** Input data follows **

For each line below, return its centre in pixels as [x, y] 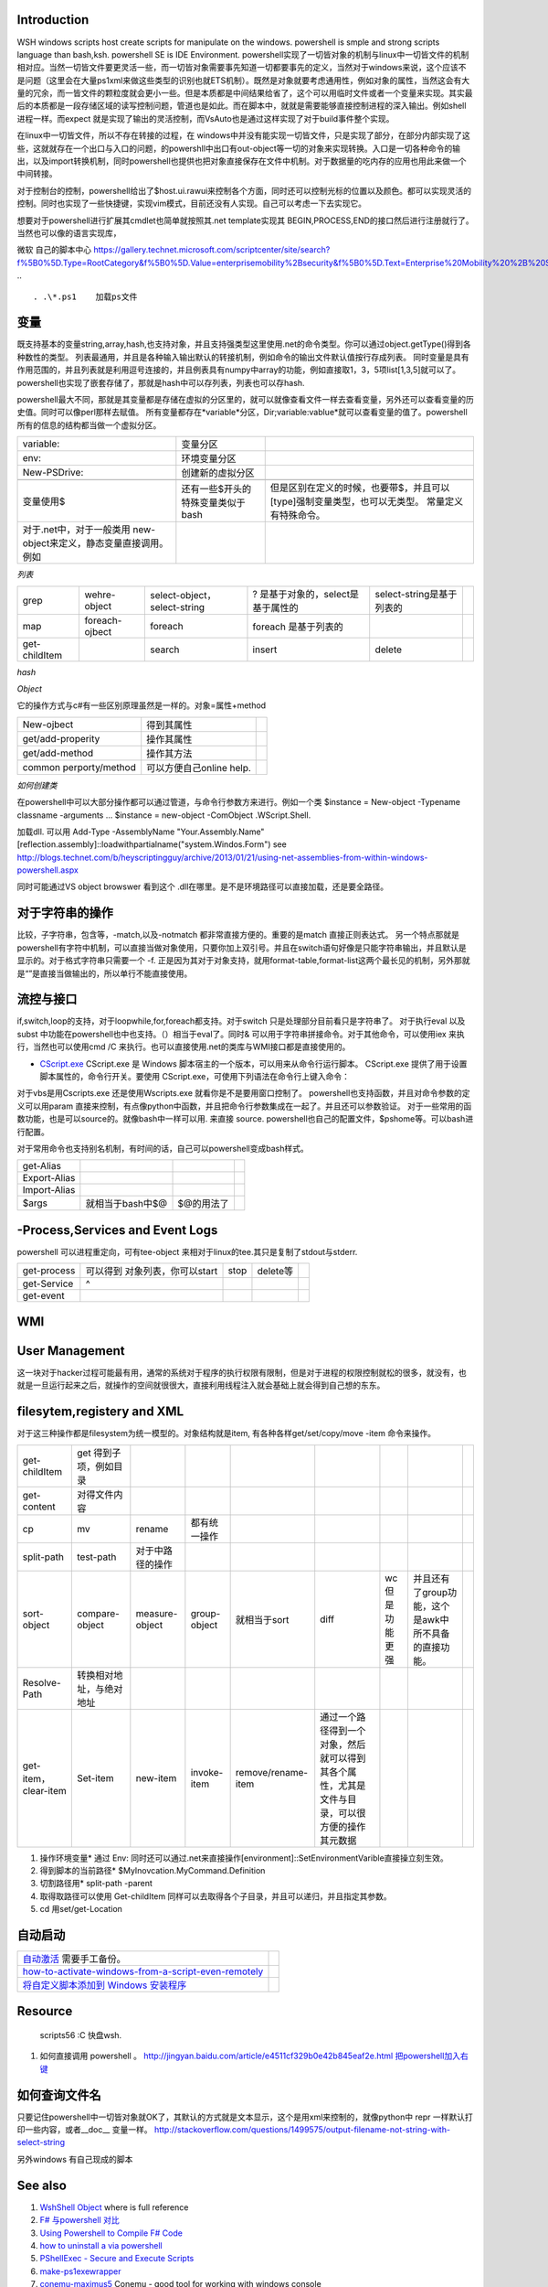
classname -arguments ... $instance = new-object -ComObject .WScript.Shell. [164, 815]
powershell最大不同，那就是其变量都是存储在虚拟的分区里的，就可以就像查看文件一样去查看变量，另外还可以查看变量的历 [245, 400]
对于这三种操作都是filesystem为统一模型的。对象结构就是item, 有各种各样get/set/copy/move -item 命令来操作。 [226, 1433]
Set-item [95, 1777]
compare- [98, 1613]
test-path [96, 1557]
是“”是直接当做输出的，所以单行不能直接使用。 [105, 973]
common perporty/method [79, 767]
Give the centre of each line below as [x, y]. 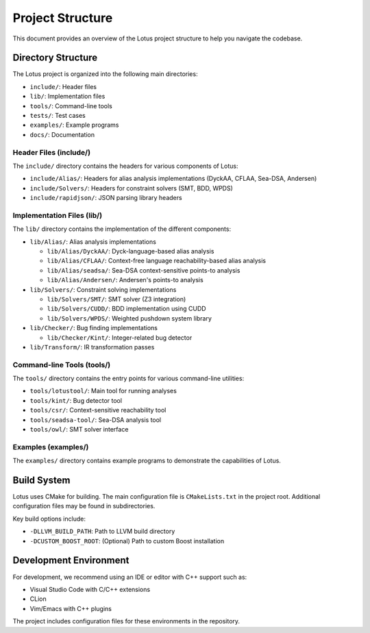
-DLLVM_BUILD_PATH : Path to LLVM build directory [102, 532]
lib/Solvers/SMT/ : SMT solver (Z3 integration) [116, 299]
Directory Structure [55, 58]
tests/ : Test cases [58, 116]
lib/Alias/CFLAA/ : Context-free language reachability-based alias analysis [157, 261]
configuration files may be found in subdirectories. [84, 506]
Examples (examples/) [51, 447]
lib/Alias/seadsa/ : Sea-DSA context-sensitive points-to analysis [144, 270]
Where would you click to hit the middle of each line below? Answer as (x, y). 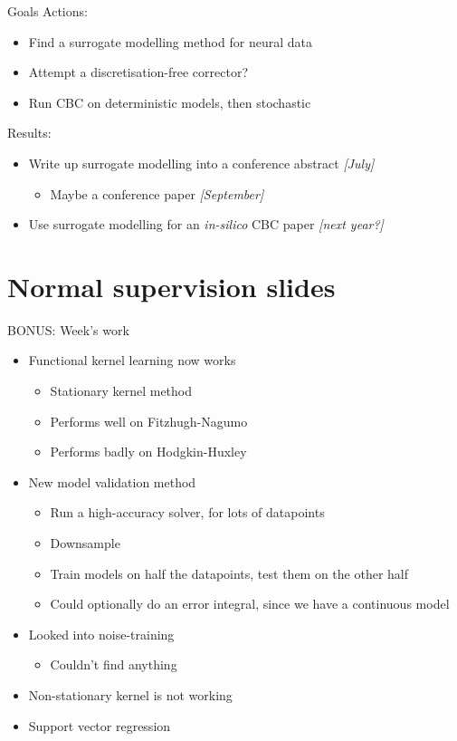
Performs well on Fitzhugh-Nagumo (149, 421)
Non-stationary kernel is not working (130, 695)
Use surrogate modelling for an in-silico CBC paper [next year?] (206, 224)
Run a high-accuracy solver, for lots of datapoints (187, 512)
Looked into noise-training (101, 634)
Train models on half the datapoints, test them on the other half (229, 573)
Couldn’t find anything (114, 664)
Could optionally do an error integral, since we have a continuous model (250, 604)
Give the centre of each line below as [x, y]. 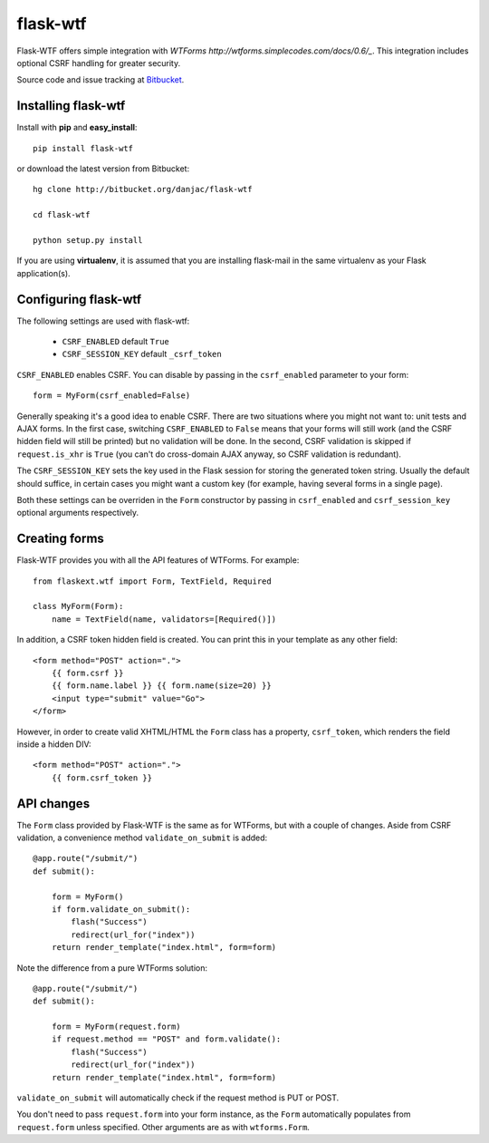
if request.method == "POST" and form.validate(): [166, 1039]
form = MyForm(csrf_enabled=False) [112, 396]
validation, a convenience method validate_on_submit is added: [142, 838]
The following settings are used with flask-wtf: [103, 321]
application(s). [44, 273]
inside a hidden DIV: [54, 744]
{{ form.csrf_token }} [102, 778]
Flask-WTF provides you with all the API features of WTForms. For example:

** End of Input data **

Problem description:
The reply should repeat the listing above exactly and contain no pictures.

Result for this exercise:
For each line below, return its centre in pixels as [x, y] 
classname -arguments ... $instance = new-object -ComObject .WScript.Shell. [164, 815]
powershell最大不同，那就是其变量都是存储在虚拟的分区里的，就可以就像查看文件一样去查看变量，另外还可以查看变量的历 [245, 400]
对于这三种操作都是filesystem为统一模型的。对象结构就是item, 有各种各样get/set/copy/move -item 命令来操作。 [226, 1433]
Set-item [95, 1777]
compare- [98, 1613]
test-path [96, 1557]
是“”是直接当做输出的，所以单行不能直接使用。 [105, 973]
common perporty/method [79, 767]
Give the centre of each line below as [x, y]. 
-DLLVM_BUILD_PATH : Path to LLVM build directory [102, 532]
lib/Solvers/SMT/ : SMT solver (Z3 integration) [116, 299]
Directory Structure [55, 58]
tests/ : Test cases [58, 116]
lib/Alias/CFLAA/ : Context-free language reachability-based alias analysis [157, 261]
configuration files may be found in subdirectories. [84, 506]
Examples (examples/) [51, 447]
lib/Alias/seadsa/ : Sea-DSA context-sensitive points-to analysis [144, 270]
Where would you click to hit the middle of each line below? Answer as (x, y). 
Performs well on Fitzhugh-Nagumo (149, 421)
Non-stationary kernel is not working (130, 695)
Use surrogate modelling for an in-silico CBC paper [next year?] (206, 224)
Run a high-accuracy solver, for lots of datapoints (187, 512)
Looked into noise-training (101, 634)
Train models on half the datapoints, test them on the other half (229, 573)
Couldn’t find anything (114, 664)
Could optionally do an error integral, since we have a continuous model (250, 604)
Give the centre of each line below as [x, y]. 
if request.method == "POST" and form.validate(): [166, 1039]
form = MyForm(csrf_enabled=False) [112, 396]
validation, a convenience method validate_on_submit is added: [142, 838]
The following settings are used with flask-wtf: [103, 321]
application(s). [44, 273]
inside a hidden DIV: [54, 744]
{{ form.csrf_token }} [102, 778]
Flask-WTF provides you with all the API features of WTForms. For example:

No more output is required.